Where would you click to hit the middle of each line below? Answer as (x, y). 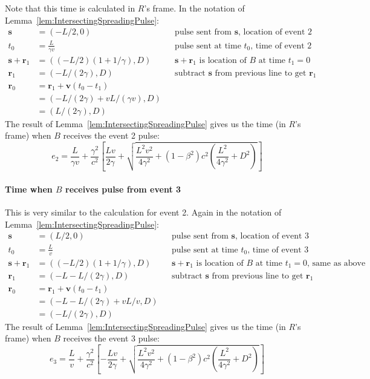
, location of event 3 (272, 236)
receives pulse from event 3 (123, 189)
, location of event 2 (275, 32)
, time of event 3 (278, 250)
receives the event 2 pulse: (111, 135)
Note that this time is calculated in (70, 8)
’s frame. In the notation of (194, 8)
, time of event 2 (281, 46)
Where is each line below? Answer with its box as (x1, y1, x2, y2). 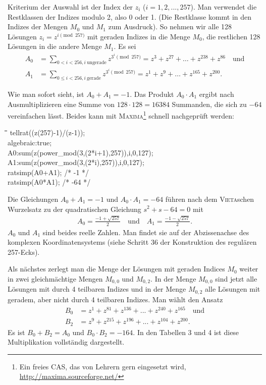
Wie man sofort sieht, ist (8, 88, 84, 99)
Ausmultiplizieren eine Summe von (8, 98, 115, 109)
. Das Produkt (130, 88, 174, 99)
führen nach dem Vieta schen (165, 193, 254, 204)
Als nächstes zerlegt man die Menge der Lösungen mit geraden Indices (8, 263, 225, 274)
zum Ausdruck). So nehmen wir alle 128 (108, 21, 232, 32)
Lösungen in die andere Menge (8, 41, 102, 51)
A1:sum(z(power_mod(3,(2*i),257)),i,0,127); (8, 157, 144, 168)
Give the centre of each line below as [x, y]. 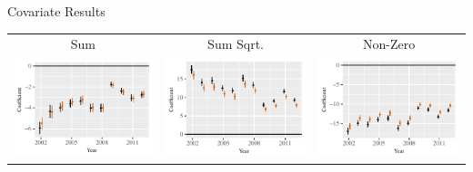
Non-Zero [389, 44]
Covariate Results [56, 11]
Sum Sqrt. [236, 44]
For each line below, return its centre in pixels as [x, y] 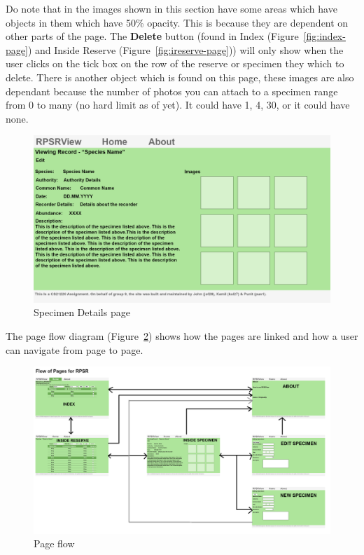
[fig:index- [324, 36]
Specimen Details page [82, 312]
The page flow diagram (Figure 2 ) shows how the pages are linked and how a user [182, 336]
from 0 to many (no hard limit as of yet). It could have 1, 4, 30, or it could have [178, 105]
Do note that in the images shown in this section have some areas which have [171, 8]
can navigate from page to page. [75, 349]
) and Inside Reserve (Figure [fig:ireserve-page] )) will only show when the [185, 49]
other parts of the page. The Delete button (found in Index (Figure [152, 36]
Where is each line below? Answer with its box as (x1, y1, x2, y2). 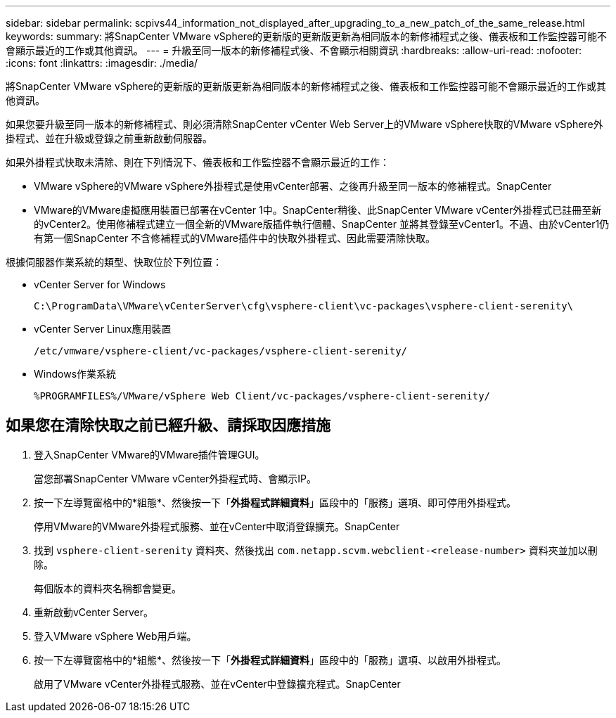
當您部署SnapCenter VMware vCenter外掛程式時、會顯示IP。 (34, 472, 317, 485)
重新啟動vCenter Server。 (34, 605, 154, 618)
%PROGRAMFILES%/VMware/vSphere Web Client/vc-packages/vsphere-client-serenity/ (34, 390, 491, 402)
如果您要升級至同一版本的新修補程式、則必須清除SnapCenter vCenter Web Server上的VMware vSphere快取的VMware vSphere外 (6, 118, 603, 130)
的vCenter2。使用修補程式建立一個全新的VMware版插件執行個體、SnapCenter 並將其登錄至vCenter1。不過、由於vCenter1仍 (34, 218, 610, 230)
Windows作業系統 (34, 368, 117, 380)
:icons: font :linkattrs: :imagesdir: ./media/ (6, 57, 198, 69)
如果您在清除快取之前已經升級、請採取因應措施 (6, 416, 331, 435)
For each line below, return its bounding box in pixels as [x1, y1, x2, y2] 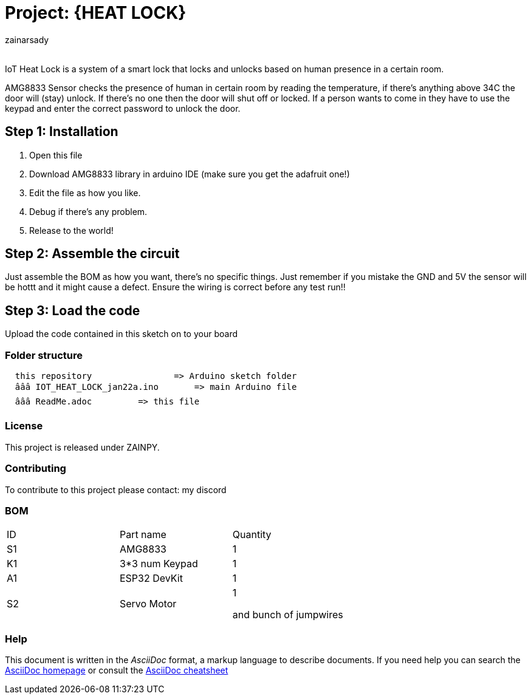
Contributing [5, 462, 66, 475]
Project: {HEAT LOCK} [5, 2, 187, 23]
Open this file [29, 149, 83, 160]
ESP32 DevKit [119, 572, 183, 585]
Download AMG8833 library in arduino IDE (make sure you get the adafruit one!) [29, 168, 350, 179]
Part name [119, 528, 166, 541]
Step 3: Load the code [5, 302, 140, 318]
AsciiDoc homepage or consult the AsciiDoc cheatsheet [5, 665, 228, 676]
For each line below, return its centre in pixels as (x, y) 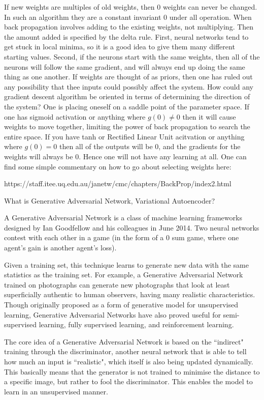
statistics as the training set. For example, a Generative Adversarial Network (124, 275)
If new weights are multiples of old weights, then (79, 7)
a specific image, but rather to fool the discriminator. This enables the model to (128, 381)
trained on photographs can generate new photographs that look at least (117, 284)
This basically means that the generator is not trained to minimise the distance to (132, 371)
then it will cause (209, 116)
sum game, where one (205, 237)
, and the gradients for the (200, 146)
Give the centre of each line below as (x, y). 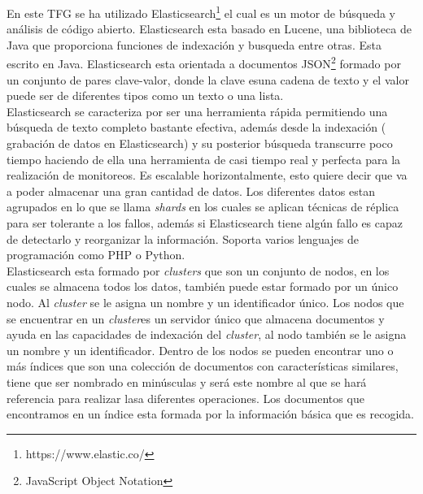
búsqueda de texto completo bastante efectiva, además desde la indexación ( (196, 127)
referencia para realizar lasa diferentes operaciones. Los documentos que (185, 398)
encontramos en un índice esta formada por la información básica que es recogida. (210, 414)
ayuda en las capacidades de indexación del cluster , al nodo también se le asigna (207, 334)
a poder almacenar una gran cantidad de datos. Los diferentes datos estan (191, 191)
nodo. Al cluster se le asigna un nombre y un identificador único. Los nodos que (205, 302)
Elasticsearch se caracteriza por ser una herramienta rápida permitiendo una (197, 111)
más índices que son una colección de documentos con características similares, (203, 366)
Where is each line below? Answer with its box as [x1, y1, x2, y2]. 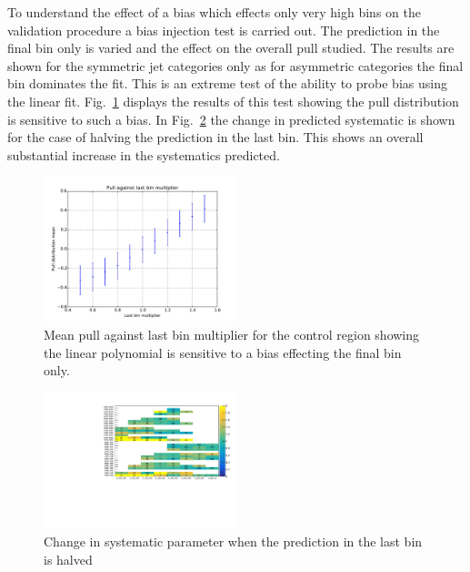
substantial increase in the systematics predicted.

☆ ☆ ☆

• [Activity] Copy out all the entries precisely. No images.

• [Task solution]
Where would you click to hit the middle of each line below? Answer as (x, y). 
, location of event 3 (272, 236)
receives pulse from event 3 (123, 189)
, location of event 2 (275, 32)
, time of event 3 (278, 250)
receives the event 2 pulse: (111, 135)
Note that this time is calculated in (70, 8)
’s frame. In the notation of (194, 8)
, time of event 2 (281, 46)
Where is each line below? Answer with its box as (x1, y1, x2, y2). 
Wie man sofort sieht, ist (8, 88, 84, 99)
Ausmultiplizieren eine Summe von (8, 98, 115, 109)
. Das Produkt (130, 88, 174, 99)
führen nach dem Vieta schen (165, 193, 254, 204)
Als nächstes zerlegt man die Menge der Lösungen mit geraden Indices (8, 263, 225, 274)
zum Ausdruck). So nehmen wir alle 128 (108, 21, 232, 32)
Lösungen in die andere Menge (8, 41, 102, 51)
A1:sum(z(power_mod(3,(2*i),257)),i,0,127); (8, 157, 144, 168)
Give the centre of each line below as [x, y]. 
Non-Zero [389, 44]
Covariate Results [56, 11]
Sum Sqrt. [236, 44]
For each line below, return its centre in pixels as [x, y] 
[fig:index- [324, 36]
Specimen Details page [82, 312]
The page flow diagram (Figure 2 ) shows how the pages are linked and how a user [182, 336]
from 0 to many (no hard limit as of yet). It could have 1, 4, 30, or it could have [178, 105]
Do note that in the images shown in this section have some areas which have [171, 8]
can navigate from page to page. [75, 349]
) and Inside Reserve (Figure [fig:ireserve-page] )) will only show when the [185, 49]
other parts of the page. The Delete button (found in Index (Figure [152, 36]
Where is each line below? Answer with its box as (x1, y1, x2, y2). 
當您部署SnapCenter VMware vCenter外掛程式時、會顯示IP。 (34, 472, 317, 485)
重新啟動vCenter Server。 (34, 605, 154, 618)
%PROGRAMFILES%/VMware/vSphere Web Client/vc-packages/vsphere-client-serenity/ (34, 390, 491, 402)
如果您要升級至同一版本的新修補程式、則必須清除SnapCenter vCenter Web Server上的VMware vSphere快取的VMware vSphere外 (6, 118, 603, 130)
的vCenter2。使用修補程式建立一個全新的VMware版插件執行個體、SnapCenter 並將其登錄至vCenter1。不過、由於vCenter1仍 (34, 218, 610, 230)
Windows作業系統 (34, 368, 117, 380)
:icons: font :linkattrs: :imagesdir: ./media/ (6, 57, 198, 69)
如果您在清除快取之前已經升級、請採取因應措施 (6, 416, 331, 435)
For each line below, return its bounding box in pixels as [x1, y1, x2, y2] 
Contributing [5, 462, 66, 475]
Project: {HEAT LOCK} [5, 2, 187, 23]
Open this file [29, 149, 83, 160]
ESP32 DevKit [119, 572, 183, 585]
Download AMG8833 library in arduino IDE (make sure you get the adafruit one!) [29, 168, 350, 179]
Part name [119, 528, 166, 541]
Step 3: Load the code [5, 302, 140, 318]
AsciiDoc homepage or consult the AsciiDoc cheatsheet [5, 665, 228, 676]
For each line below, return its centre in pixels as (x, y) 
statistics as the training set. For example, a Generative Adversarial Network (124, 275)
If new weights are multiples of old weights, then (79, 7)
a specific image, but rather to fool the discriminator. This enables the model to (128, 381)
trained on photographs can generate new photographs that look at least (117, 284)
This basically means that the generator is not trained to minimise the distance to (132, 371)
then it will cause (209, 116)
sum game, where one (205, 237)
, and the gradients for the (200, 146)
Give the centre of each line below as (x, y). 
búsqueda de texto completo bastante efectiva, además desde la indexación ( (196, 127)
referencia para realizar lasa diferentes operaciones. Los documentos que (185, 398)
encontramos en un índice esta formada por la información básica que es recogida. (210, 414)
ayuda en las capacidades de indexación del cluster , al nodo también se le asigna (207, 334)
a poder almacenar una gran cantidad de datos. Los diferentes datos estan (191, 191)
nodo. Al cluster se le asigna un nombre y un identificador único. Los nodos que (205, 302)
Elasticsearch se caracteriza por ser una herramienta rápida permitiendo una (197, 111)
más índices que son una colección de documentos con características similares, (203, 366)
Where is each line below? Answer with its box as [x1, y1, x2, y2]. 
substantial increase in the systematics predicted.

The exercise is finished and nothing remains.